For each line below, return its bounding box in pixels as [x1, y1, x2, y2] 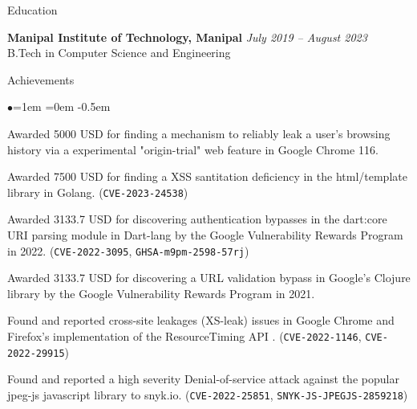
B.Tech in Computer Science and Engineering [7, 44, 231, 61]
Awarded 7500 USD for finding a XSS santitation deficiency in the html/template [7, 168, 407, 185]
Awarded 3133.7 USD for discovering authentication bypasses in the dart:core [7, 211, 387, 227]
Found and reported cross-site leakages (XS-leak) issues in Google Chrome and [7, 312, 395, 329]
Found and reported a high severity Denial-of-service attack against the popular [7, 370, 399, 387]
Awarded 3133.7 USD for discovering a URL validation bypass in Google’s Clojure [7, 269, 411, 286]
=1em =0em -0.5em [13, 98, 111, 115]
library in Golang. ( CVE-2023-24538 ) [7, 183, 188, 200]

- [TASK BRIEF]
Show the lines in the entries above that include the string "discovering".

- [TASK OUTPUT]
Awarded 3133.7 USD for discovering authentication bypasses in the dart:core [7, 211, 387, 227]
Awarded 3133.7 USD for discovering a URL validation bypass in Google’s Clojure [7, 269, 411, 286]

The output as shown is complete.